There may be all manner of noises on the audio files, there may also be re-takes and fluffs, gaps may need extending and so on - depending on the amount of time available, some of these will have already been fixed by the studio, but if time constraints come into play, there may still be a lot of tidying to be done…

One other important point to consider is that it’s sometimes difficult to be objective DURING the recording - a period away from the finished recording is very helpful - hearing it again a few days later when it has had it’s first proper edit, often allows Ali or Lorelei have a better perspective on what the finished product should end up being… especially as one or both of them will have actually produced the recording on the day…

So - what’s the big deal I hear you ask?

Well, to get to a point where the recording is “finished” and ready for sale, the audio has to go through this editing process and we utilise a combination of the senses of hearing and SIGHT… Yes, I did say SIGHT - to amend the recorded text you have to be able to SEE it as well as HEAR it !
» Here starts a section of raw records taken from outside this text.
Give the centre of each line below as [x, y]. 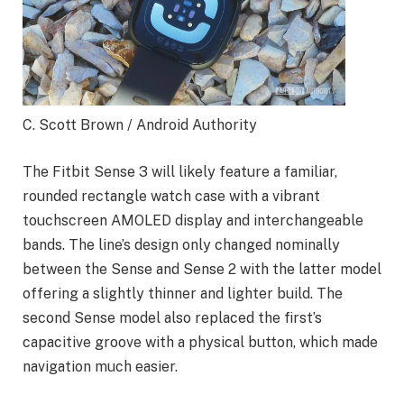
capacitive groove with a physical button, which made [200, 342]
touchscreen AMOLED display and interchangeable [193, 220]
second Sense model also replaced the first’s [172, 317]
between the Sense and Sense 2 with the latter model [202, 269]
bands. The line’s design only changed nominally [181, 244]
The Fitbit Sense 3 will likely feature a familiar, [180, 171]
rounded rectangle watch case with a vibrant [171, 196]
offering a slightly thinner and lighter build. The [183, 293]
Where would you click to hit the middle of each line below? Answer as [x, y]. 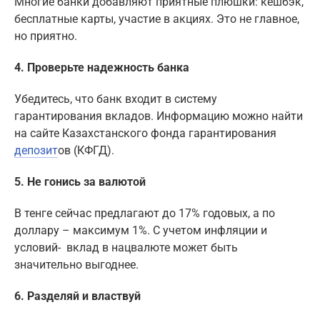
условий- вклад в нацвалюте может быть [126, 248]
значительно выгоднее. [76, 265]
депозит [36, 151]
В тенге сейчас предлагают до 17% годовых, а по [145, 214]
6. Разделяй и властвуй [77, 296]
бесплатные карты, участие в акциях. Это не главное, [157, 19]
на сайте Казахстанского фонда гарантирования [145, 134]
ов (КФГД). [86, 151]
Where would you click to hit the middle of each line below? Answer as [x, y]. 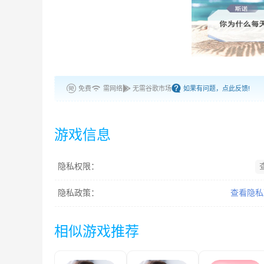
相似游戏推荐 [97, 231]
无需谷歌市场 [152, 88]
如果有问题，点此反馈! [217, 88]
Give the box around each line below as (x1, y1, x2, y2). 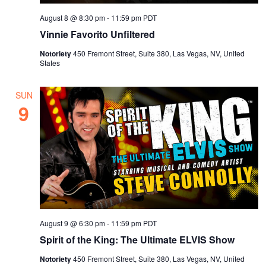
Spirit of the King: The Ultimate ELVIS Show (40, 233, 235, 247)
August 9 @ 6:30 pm (40, 218, 106, 229)
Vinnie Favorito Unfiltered (40, 27, 156, 41)
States (40, 57, 61, 68)
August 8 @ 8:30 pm (40, 12, 106, 23)
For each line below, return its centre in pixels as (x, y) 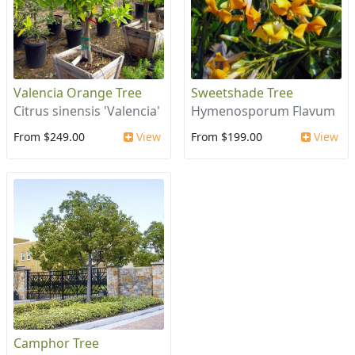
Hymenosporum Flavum (263, 111)
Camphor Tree (56, 344)
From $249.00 (49, 137)
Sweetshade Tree (242, 93)
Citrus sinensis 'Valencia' (87, 111)
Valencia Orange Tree (78, 93)
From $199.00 (227, 137)
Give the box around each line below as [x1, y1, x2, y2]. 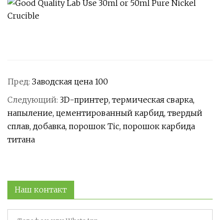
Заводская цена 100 [32, 77, 108, 87]
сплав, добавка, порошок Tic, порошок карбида [7, 121, 195, 132]
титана [7, 135, 35, 145]
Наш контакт [15, 185, 67, 195]
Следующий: [7, 95, 60, 105]
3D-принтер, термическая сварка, [60, 95, 194, 105]
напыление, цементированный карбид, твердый [7, 108, 202, 118]
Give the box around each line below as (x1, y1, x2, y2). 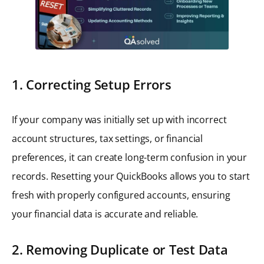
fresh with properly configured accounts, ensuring (12, 189, 230, 202)
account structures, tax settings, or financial (12, 132, 203, 146)
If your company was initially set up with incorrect (12, 113, 227, 127)
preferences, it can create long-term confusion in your (12, 151, 247, 164)
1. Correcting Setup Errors (12, 75, 171, 94)
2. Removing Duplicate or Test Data (12, 240, 228, 259)
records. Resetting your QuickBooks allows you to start (12, 170, 250, 183)
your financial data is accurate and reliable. (12, 207, 199, 221)
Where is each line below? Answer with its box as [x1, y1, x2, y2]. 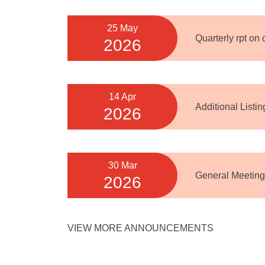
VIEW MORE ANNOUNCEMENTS [67, 223, 216, 233]
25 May [107, 23, 138, 33]
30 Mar [108, 160, 137, 170]
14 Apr [109, 92, 136, 102]
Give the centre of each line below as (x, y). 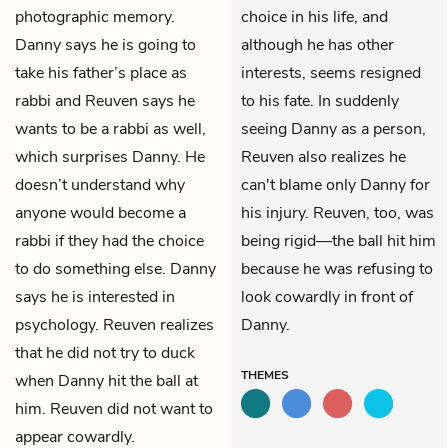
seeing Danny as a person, (333, 128)
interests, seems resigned (331, 72)
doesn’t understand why (100, 184)
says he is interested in (95, 296)
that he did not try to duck (105, 352)
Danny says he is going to (105, 44)
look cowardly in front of (327, 296)
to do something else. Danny (115, 268)

In the accompanying picture, you can see what is known as the “waveform” - this is the visualisation of the audio and is what we use to listen and VIEW the sound, making changes as required (this particular example is from “Pulling Power - Pick Up Tips for Girls").
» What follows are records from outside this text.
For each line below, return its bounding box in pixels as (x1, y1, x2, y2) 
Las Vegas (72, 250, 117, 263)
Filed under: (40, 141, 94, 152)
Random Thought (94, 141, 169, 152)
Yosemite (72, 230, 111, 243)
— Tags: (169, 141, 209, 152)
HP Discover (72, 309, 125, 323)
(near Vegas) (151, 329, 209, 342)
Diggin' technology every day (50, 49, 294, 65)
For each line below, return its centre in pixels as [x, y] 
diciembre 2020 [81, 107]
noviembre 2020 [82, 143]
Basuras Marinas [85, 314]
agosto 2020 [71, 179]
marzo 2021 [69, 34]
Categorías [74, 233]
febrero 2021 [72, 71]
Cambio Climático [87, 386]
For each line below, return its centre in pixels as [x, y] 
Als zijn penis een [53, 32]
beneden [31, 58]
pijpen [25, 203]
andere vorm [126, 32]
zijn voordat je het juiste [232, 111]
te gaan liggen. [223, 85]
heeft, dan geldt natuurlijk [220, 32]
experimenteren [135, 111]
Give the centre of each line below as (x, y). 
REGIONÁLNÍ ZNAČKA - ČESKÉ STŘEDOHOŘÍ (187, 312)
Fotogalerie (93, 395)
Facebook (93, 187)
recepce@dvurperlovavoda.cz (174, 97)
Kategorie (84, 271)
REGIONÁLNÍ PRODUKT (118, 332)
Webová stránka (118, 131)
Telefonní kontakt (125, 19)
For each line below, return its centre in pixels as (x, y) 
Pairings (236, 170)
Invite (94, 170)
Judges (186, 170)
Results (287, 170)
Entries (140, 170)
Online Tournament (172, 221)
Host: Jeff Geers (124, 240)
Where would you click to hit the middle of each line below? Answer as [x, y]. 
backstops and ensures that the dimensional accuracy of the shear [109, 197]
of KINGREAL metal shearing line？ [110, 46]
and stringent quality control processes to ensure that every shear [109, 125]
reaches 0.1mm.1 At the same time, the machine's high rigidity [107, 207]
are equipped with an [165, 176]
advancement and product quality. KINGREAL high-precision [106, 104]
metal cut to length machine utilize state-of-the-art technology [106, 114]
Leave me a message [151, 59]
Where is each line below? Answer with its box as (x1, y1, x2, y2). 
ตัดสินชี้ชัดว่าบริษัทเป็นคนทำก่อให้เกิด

Editing is a painstaking process of listening and picking out the areas that need adjustment and then using the visual view of the audio to cut/paste/extend as appropriate until the file is ready for mastering - this is where the audio levels are all brought into harmony - the track is then finally ready…

So to edit audio in this digital world, we need to be able to SEE IT as well as HEAR IT - strange but true - you need a eagle eyes as well as the ears of an owl - it can be a lot of work, but it’s a crucial part of the production process…you gotta love it ! - Al Muirden

Friday, 13 November 2009

The Creme of the Crop

Friday the 13th is lucky for us! CC director Ali Muirden has some news...
There's been an exciting new development at Creative Content: We’ve signed a partnership deal with specialist crime fiction publisher Crème de la Crime to publish their catalogue of titles in ebook format!

We’ll be launching the first titles in April next year and we’re already buzzing with plans and ideas on how to make a real splash with this wonderful collection of crime novels.

How this event came about is in itself like something out of a novel! Back in the summer, I was invited to a party celebrating the launch of a new crime novel by the author Kaye Hill. It was being hosted by an old friend and ex-colleague (and now one of CC’s authors – he penned ‘Business Etiquette – India’) Mike Barnard at his lovely home in deepest, darkest Hampshire.

I vividly recall it was a filthy night, raining cats and dogs and I was sorely tempted to make my apologies and curl up on the sofa with a large glass of Sauvignon Blanc and the telly, however, a sixth sense told me that I should go - and thank goodness I did!

At the party I met Lynne Patrick, who is the co-founder - along with her husband, Jeff - of Crème de la Crime, a specialist crime publisher based in Chesterfield. Lynne and Jeff launched the company because they felt that there were lots of great crime writers out there, and the fact that their work wasn’t published was – well, there’s no other way of putting it - a crime!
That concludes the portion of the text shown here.